Early Autism Warnings
Experts say early diagnosis results in huge benefits
Azure Champlain says her infant son Jaxon never smiled.
He cried a lot and barely made eye contact with other people.
"It got really kind of depressing there for a little bit," she says. "I was blaming myself, like, 'What did I do wrong when I was pregnant?'"
When Jaxon turned 1-year-old, Champlain says his behavior became even more unusual.
He obsessively stared at lights, constantly shook his head back and forth and had his hand in his mouth at all times.
"It got to where he was doing all of these things at once and he was literally like spinning in circles, doing the hand to mouth, shaking his head and I didn't want to go out in public," she says.
Doctors struggled to find out what was wrong with Jaxon.
He underwent tests, MRIs and hearing exams.
No one could find anything physically wrong with him, until he saw a neurologist, who put all the signs and symptoms together.
Jaxon had autism.
"We want to identify children as early as possible," says Dr. Christine Caselles. "We know that elderly intervention is extremely important. The earlier we can start, often the better we can do."
Dr. Caselles is a psychologist.
She says there are four key symptoms that can help parents and doctors diagnose young children with autism.
"The first thing we look at is the course of development, sort of the progression of development. Any loss of skills is a red flag that something might be wrong," she says.
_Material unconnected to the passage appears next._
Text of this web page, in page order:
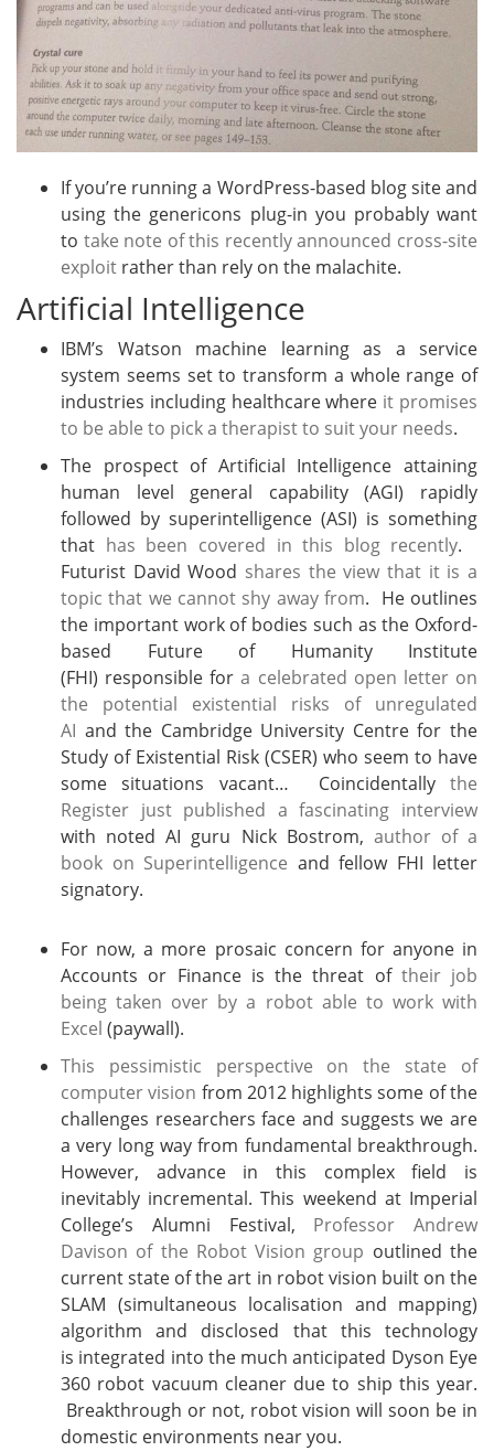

For example, children who start speaking, but then suddenly stop using words.
That shows a slowing of development.
Caselles says another autism, children who can't comprehend what people are saying.
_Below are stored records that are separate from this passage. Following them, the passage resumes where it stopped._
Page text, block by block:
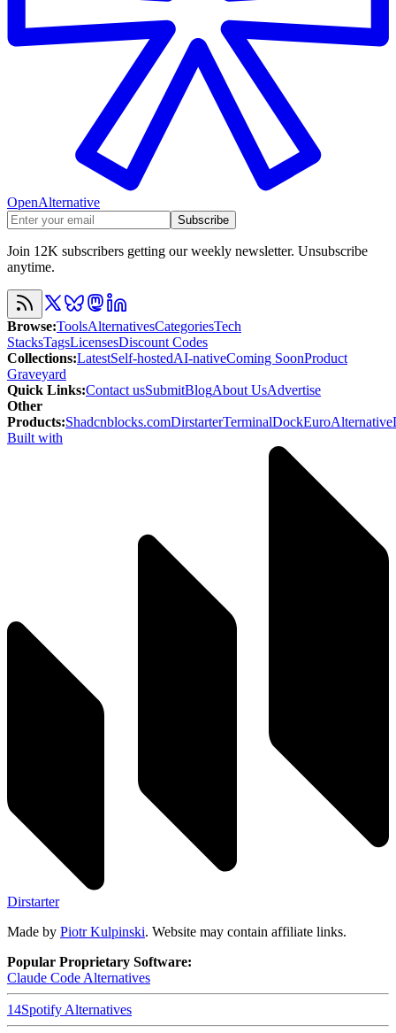
OpenAlternative
Subscribe
Join 12K subscribers getting our weekly newsletter. Unsubscribe
anytime.
Browse:ToolsAlternativesCategoriesTech
StacksTagsLicensesDiscount Codes
Collections:LatestSelf-hostedAI-nativeComing SoonProduct
Graveyard
Quick Links:Contact usSubmitBlogAbout UsAdvertise
Other
Products:Shadcnblocks.comDirstarterTerminalDockEuroAlternative
Built with
Dirstarter
Made by Piotr Kulpinski. Website may contain affiliate links.
Popular Proprietary Software:
Claude Code Alternatives
14Spotify Alternatives

"Their understanding of language, their ability to follow simple directions early on," she explains. "Their ability to respond to their name when their name is called. Do they look? Do they orient?"
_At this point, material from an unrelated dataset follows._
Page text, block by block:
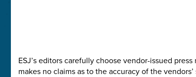
ESJ’s editors carefully choose vendor-issued
makes no claims as to the accuracy of the

A third symptom is unusual communication, Caselles says this can be exhibited by children who don't ask for things verbally.
Instead they might demonstrate what they want physically.
And last, Caselles says to watch for repetitive behavior.
"Behaviors like lining things up, flapping of hands, jumping up and down repetitively, doing repetitive things with toys," she says.
Jaxon has been working with therapists for a month now.
Therapists come to his home 10 hours a week to help teach him about language and communication.
His mother says she's already seen big changes in her son.
Doctors and therapists say if you have any concerns about your child's health, physically or mentally, don't wait.
It can't hurt to have them seeing someone sooner rather than later.